The drone-derived biomass N availability rate curve will be tested in a minimum of three farmer-planted cover crop stands. Farmers will be recruited through a network of previous partnerships. Participating farmers will have planted cover crops in the fall but have not yet terminated them at the time of sampling in spring (about two weeks before planting corn). We will conduct a drone flight using the DJI Mavic Air (RGB camera) drone at each field. Based on the RGB imagery, we will map out 10 zones based on high and low biomass areas. Within each zone, we will conduct the same tissue and soil sampling and analysis as described for the research plots. Each zone that we are extracting samples from will be marked by a GPS unit that will allow for us to split them along a gradient using ArcGIS software to determine how useful drones are for choosing soil sampling locations.

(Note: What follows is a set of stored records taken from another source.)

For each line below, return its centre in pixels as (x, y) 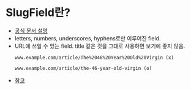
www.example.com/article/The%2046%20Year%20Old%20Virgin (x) (94, 58)
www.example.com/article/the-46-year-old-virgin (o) (83, 68)
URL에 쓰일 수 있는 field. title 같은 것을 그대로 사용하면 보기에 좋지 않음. (100, 46)
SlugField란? (38, 13)
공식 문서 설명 (31, 31)
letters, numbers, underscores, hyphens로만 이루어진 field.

We will determine this by analyzing the results given back by the UD Soil Testing Lab and comparing them to the intensity of biomass depicted by the RGB images from the drone and look for any correlation.

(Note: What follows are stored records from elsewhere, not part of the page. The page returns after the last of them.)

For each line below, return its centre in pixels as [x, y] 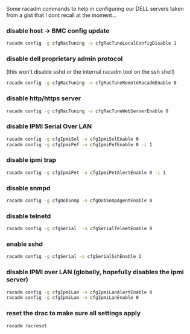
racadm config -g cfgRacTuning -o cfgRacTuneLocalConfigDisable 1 [91, 43]
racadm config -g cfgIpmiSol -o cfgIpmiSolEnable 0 [72, 139]
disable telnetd [29, 216]
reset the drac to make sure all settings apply [74, 313]
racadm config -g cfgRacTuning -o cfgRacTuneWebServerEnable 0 [87, 111]
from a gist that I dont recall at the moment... [62, 15]
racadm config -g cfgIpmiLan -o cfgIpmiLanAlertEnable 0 [79, 292]
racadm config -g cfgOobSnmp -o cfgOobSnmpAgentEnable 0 [79, 201]

Objective 3: Improve farmer productivity using rapid drone assessments to determine potential planting issues related to cover crop biomass.

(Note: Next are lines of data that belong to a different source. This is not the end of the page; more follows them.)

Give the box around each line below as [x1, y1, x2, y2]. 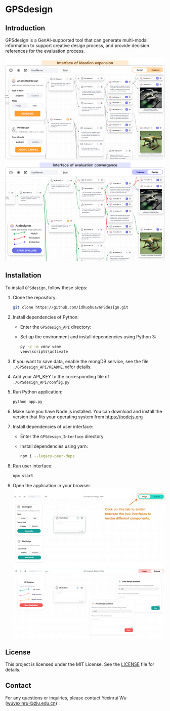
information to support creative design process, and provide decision [5, 43, 149, 49]
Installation [5, 271, 41, 280]
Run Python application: [12, 389, 63, 395]
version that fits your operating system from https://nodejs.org [12, 414, 143, 420]
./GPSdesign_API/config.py [12, 380, 70, 385]
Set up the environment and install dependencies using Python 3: [20, 333, 156, 340]
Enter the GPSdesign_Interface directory [20, 433, 104, 440]
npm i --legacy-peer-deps [20, 454, 75, 459]
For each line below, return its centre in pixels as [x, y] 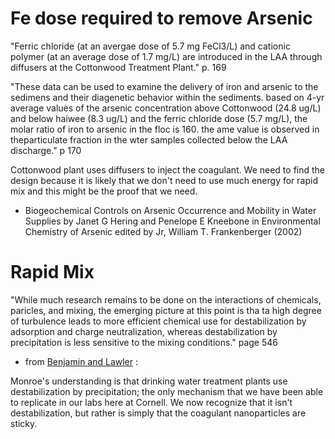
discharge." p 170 [46, 150]
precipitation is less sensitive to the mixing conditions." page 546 [144, 342]
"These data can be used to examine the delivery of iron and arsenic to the [164, 86]
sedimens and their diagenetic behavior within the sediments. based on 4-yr [167, 97]
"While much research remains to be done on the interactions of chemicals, [166, 299]
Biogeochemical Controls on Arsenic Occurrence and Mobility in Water [170, 210]
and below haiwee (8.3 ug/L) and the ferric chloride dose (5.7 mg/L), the [159, 118]
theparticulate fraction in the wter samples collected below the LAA [149, 139]
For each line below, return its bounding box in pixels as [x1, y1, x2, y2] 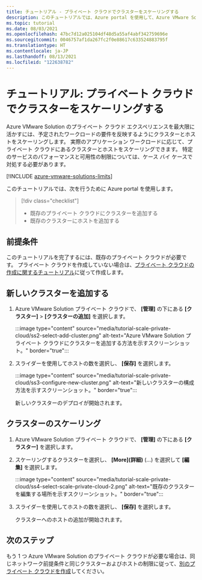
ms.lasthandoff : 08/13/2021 [6, 54, 77, 60]
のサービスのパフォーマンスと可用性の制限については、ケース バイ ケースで [6, 153, 193, 160]
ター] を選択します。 [25, 443, 76, 451]
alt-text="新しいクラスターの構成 [112, 379, 194, 386]
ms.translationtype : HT [6, 43, 66, 49]
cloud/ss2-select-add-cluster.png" [14, 332, 102, 339]
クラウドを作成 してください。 [34, 567, 108, 575]
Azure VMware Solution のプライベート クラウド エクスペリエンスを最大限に [6, 123, 195, 130]

Two weeks prior to cover crop termination of our research plots, we will plant corn as our cash crop in each (June of 2021). Once corn emerges, a stand count will be collected by hand in each plot to determine a cover crop residue’s potential to deter seedling germination. Stand count will be measured by counting the number of alive corn plants in the middle 17.5 feet of each plot. We will then take the stand count and multiply by 1000 to represent a whole acre. We will then compare stand successes to the dry weight of biomass density data collected from objective 1.

Participation Summary

Education & Outreach Activities and Participation Summary

1 Curricula, factsheets or educational tools
1 Webinars / talks / presentations

Participation Summary

Education/outreach description:

Findings from this study will be shared with farmers, Extension personnel, and crop consultants using a variety of educational methods. Upon the completion of the project, we will create a succinct report highlighting the results and outcomes of the study. Elements of this report will be placed into an ArcGIS Story Map, to outline the positive aspects of cover crops in Delaware, the use of drones in agriculture, and the success in mapping cover crops to improve soil health and crop production. This report and story map will be shared with farmers, certified crop consultants, researchers and Extension personnel via a publicly accessible website. RGB images will be a more economical option for farmers and consultants, so outreach will focus on providing the best value with consumer drones. We will also present results of this study at various University of Delaware Cooperative Extension events, Delaware Agriculture Week (January 2021/2022), Delaware Nutrient Management Certification Sessions, and the Mid-Atlantic Crop Management School (November 2021/2022). A field day on cover crops and drone scouting will also be held at the University of Delaware Carvel Research and Education Center in the spring of 2021.

Another source of outreach will include newsletter articles (e.g., University of Delaware Weekly Crop Update; and fact sheets for publication on the University of Delaware Cooperative Extension website. We will also utilize the Delaware Agronomy Blog to share results from this project in short articles addressing cover crops and the basics of drone flights. These resources are frequently accessed and freely available to farmers, crop consultants, researchers, the general public and Extension agents. With the data we compile, we will share results with professionals and agencies, like the Delaware Department of Agriculture (DDA) or DNREC, to support their endeavors.

Current efforts of outreach include a working ArcGIS Story Map sharing the need and reason for the study. The StoryMap will be shared through a presentation at Delaware Agriculture-Week on January 20th, 2021. Once all data is collected, the StoryMap will be updated and published for the public.

Any opinions, findings, conclusions, or recommendations expressed in this publication are those of the author(s) and do not necessarily reflect the view of the U.S. Department of Agriculture or SARE.